» Problem requirements: Starting at the line that contains "След като влезете" and stopping at the line that contains "Website Development Speed", transcribe every line of the material below exactly; pictures stay out.

» Record excerpts:
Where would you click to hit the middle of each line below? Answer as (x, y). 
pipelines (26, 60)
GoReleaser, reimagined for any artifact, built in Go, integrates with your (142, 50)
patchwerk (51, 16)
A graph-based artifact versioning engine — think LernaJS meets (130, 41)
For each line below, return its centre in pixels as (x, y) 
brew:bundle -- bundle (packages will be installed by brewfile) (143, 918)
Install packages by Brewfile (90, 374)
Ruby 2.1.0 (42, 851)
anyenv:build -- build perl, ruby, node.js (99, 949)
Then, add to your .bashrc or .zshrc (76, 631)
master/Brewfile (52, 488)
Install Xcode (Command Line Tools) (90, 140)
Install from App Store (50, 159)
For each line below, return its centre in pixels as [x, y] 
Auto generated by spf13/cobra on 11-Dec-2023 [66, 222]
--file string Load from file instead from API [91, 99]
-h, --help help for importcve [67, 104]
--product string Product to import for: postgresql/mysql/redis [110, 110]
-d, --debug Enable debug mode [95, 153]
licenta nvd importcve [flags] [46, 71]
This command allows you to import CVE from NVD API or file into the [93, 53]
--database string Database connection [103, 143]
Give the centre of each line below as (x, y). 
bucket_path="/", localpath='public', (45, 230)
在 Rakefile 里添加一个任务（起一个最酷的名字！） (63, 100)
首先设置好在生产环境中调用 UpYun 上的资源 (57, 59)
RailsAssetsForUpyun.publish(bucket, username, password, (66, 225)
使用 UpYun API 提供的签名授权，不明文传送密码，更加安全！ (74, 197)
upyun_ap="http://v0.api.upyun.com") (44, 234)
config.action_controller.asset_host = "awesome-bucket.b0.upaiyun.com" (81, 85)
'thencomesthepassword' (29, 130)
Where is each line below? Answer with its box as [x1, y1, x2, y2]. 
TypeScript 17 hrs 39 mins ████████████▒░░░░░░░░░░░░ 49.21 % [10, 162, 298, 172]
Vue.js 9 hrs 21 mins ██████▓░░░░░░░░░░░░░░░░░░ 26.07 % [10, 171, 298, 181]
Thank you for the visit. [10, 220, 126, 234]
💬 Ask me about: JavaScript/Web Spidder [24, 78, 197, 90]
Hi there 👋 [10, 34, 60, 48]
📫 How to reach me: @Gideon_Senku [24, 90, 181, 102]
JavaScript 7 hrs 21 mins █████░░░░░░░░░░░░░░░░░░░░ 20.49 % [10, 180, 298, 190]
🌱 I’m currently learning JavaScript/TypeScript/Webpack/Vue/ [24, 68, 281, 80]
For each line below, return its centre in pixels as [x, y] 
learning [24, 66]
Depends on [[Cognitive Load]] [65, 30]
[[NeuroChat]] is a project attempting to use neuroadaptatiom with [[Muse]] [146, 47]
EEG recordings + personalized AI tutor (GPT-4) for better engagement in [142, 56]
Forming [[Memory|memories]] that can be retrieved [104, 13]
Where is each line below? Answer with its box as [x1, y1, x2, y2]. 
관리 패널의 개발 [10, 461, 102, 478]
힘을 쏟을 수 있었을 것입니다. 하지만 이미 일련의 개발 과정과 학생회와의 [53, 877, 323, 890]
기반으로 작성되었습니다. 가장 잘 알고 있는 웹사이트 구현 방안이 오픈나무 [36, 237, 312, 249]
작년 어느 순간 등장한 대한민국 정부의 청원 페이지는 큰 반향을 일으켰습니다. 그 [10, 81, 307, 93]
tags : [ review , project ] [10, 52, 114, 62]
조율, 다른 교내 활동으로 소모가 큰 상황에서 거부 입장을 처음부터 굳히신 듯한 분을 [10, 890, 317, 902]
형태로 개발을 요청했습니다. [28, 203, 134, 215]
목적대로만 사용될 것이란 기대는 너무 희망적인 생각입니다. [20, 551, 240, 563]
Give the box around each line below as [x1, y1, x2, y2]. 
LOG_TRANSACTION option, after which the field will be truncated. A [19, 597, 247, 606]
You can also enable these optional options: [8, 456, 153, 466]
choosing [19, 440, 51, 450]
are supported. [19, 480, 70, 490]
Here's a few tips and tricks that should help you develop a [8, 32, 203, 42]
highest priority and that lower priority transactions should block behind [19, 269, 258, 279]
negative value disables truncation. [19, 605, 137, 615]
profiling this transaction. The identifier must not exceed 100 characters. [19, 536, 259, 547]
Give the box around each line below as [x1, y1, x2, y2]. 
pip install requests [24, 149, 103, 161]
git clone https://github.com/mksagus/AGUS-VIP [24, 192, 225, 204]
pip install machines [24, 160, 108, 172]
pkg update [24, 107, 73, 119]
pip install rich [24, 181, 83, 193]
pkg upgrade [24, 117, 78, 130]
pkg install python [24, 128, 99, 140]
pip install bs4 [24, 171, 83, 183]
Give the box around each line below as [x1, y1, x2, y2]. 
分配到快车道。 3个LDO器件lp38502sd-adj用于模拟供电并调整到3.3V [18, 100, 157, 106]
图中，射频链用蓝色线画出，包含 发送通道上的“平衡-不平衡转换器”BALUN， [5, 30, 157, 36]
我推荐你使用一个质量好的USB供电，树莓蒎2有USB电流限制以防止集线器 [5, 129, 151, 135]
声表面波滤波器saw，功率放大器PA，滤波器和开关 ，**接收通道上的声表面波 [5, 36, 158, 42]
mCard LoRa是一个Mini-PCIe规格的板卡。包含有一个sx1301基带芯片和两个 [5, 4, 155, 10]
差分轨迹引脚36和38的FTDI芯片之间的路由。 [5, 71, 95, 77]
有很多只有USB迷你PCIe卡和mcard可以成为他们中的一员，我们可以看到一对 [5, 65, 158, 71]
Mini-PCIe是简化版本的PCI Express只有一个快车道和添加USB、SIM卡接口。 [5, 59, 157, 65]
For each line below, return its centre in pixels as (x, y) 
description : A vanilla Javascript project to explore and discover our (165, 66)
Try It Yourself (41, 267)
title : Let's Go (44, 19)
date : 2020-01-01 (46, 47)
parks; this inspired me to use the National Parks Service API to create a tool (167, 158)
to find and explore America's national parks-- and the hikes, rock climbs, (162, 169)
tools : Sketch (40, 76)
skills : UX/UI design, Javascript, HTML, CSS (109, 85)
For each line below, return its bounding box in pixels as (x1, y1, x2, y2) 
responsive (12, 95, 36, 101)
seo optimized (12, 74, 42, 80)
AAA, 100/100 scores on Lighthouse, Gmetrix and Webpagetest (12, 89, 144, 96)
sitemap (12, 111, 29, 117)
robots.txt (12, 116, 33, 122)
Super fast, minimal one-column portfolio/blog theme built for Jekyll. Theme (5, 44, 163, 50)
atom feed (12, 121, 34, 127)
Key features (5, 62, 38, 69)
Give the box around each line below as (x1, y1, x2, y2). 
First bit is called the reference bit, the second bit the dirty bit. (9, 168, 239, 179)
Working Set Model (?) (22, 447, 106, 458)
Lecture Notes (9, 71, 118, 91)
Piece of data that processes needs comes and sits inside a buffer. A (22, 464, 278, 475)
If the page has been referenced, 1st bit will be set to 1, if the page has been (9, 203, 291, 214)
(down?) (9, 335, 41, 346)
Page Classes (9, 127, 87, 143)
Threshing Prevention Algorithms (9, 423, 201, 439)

==

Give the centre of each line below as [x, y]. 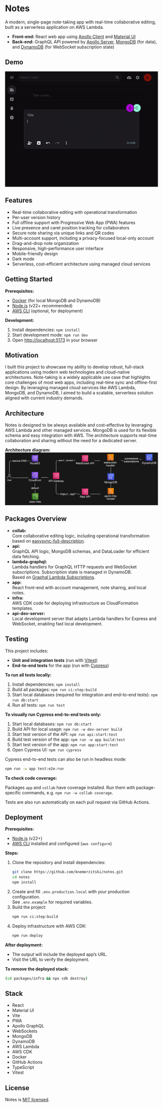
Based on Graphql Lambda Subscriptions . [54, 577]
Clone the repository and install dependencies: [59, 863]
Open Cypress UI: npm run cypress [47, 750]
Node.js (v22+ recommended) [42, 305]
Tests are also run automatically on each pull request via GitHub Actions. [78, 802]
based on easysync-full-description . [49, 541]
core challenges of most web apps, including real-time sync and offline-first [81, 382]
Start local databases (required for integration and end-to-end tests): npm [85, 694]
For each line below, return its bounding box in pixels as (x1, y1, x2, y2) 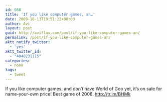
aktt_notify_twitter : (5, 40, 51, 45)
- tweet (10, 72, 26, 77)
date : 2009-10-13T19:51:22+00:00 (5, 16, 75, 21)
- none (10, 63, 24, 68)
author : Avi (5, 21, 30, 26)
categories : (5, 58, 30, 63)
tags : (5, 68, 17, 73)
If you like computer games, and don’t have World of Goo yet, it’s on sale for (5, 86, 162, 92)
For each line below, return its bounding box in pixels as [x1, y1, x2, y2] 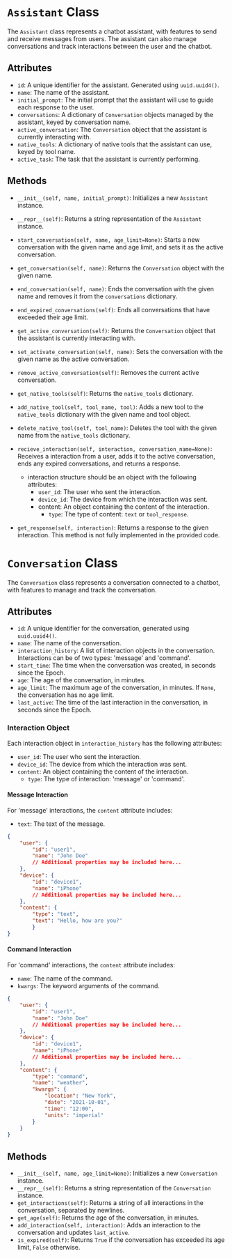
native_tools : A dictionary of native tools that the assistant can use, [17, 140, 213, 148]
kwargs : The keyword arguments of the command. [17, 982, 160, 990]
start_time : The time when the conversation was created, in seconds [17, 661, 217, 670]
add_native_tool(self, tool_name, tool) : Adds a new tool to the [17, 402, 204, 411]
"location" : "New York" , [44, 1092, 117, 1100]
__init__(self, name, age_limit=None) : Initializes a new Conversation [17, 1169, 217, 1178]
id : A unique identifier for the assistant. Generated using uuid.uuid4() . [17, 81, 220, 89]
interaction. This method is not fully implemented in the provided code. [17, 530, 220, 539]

...

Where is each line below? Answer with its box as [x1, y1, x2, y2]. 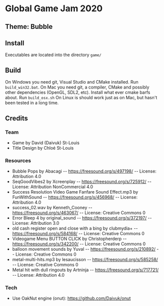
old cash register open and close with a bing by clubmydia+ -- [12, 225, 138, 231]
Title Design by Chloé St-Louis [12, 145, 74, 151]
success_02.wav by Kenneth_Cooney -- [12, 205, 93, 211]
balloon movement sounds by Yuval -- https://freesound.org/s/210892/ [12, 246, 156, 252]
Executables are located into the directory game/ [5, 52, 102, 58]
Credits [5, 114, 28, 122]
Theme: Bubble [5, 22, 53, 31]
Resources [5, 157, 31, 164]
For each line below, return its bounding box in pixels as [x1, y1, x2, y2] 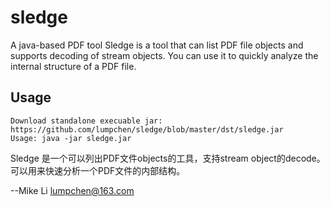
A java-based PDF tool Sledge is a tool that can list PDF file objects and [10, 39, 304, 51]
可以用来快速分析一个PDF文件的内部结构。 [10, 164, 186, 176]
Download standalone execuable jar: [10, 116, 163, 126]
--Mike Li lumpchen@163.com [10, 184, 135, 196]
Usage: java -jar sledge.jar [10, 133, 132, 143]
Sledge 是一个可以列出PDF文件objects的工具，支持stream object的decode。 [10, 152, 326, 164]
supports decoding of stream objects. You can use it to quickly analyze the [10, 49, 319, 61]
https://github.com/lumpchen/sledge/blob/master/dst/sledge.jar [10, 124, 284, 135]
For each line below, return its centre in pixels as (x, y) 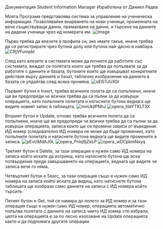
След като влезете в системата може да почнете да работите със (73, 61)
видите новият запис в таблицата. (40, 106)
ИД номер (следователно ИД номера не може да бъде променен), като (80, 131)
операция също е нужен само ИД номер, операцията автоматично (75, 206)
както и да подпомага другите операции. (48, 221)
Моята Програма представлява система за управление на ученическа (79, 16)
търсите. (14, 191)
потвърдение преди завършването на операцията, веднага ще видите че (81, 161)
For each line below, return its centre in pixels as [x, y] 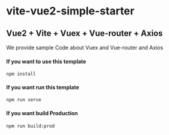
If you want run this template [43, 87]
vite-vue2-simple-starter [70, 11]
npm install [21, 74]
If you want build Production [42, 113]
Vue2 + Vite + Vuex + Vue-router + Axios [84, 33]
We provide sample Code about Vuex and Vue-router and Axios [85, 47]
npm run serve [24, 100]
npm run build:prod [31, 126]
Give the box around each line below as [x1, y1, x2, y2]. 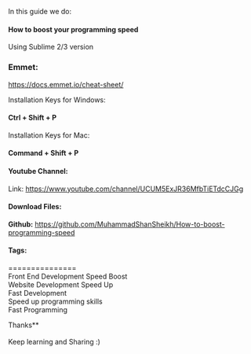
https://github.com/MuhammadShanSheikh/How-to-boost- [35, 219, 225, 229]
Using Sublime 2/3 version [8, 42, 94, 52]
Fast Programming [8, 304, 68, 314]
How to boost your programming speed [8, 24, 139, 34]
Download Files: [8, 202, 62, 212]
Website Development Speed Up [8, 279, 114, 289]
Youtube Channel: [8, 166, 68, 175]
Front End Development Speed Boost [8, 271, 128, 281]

» Exercise solution:
След като влезете в системата може да почнете да работите със (73, 61)
видите новият запис в таблицата. (40, 106)
ИД номер (следователно ИД номера не може да бъде променен), като (80, 131)
операция също е нужен само ИД номер, операцията автоматично (75, 206)
както и да подпомага другите операции. (48, 221)
Моята Програма представлява система за управление на ученическа (79, 16)
търсите. (14, 191)
потвърдение преди завършването на операцията, веднага ще видите че (81, 161)
For each line below, return its centre in pixels as [x, y] 
If you want run this template [43, 87]
vite-vue2-simple-starter [70, 11]
npm install [21, 74]
If you want build Production [42, 113]
Vue2 + Vite + Vuex + Vue-router + Axios [84, 33]
We provide sample Code about Vuex and Vue-router and Axios [85, 47]
npm run serve [24, 100]
npm run build:prod [31, 126]
Give the box around each line below as [x1, y1, x2, y2]. 
https://github.com/MuhammadShanSheikh/How-to-boost- [35, 219, 225, 229]
Using Sublime 2/3 version [8, 42, 94, 52]
Fast Programming [8, 304, 68, 314]
How to boost your programming speed [8, 24, 139, 34]
Download Files: [8, 202, 62, 212]
Website Development Speed Up [8, 279, 114, 289]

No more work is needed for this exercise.